WASHINGTON: A health worker with the US Centers for Disease Control and Prevention has returned to the United States after possible exposure to Ebola while working in Sierra Leone, the agency said on Wednesday.
The CDC downplayed the risk of infection, describing the person's contact with another infected health worker as "low-risk" and saying the CDC staffer was not showing symptoms.
"CDC has returned a staff member from West Africa by charter flight after the employee had low-risk contact with an international health worker who recently tested positive for Ebola," said a statement.
"The CDC staff member worked in close proximity (within three feet (one meter)) in the same room with the ill person for a prolonged period when that individual had symptoms."
The CDC did not say whether the staffer was male or female. West Africa is in the midst of the largest outbreak of Ebola in history.
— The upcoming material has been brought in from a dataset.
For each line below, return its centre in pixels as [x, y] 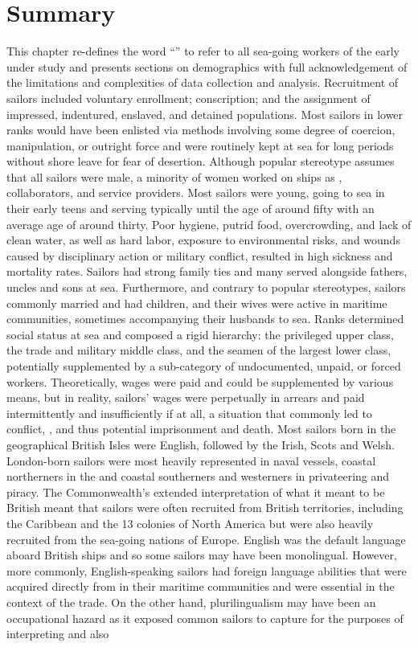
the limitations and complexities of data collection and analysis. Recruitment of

More than 1,400 people have been killed by the hemorrhagic virus in Guinea, Sierra Leone, Liberia and Nigeria since the start of the year.
"The CDC staff person is not sick with Ebola, does not show symptoms of the disease and, therefore, poses no Ebola-related risk to friends, family, co-workers, or the public," the statement said.
"The exposed staff person is not restricted to staying at home and could return to assigned work duties at CDC during the 21-day period of symptom monitoring."
Ebola has an incubation period of three weeks, though symptoms typically appear within two to 10 days of infection.
The virus causes fever, vomiting, diarrhea and internal bleeding. It has been fatal in just over half of cases in the current outbreak.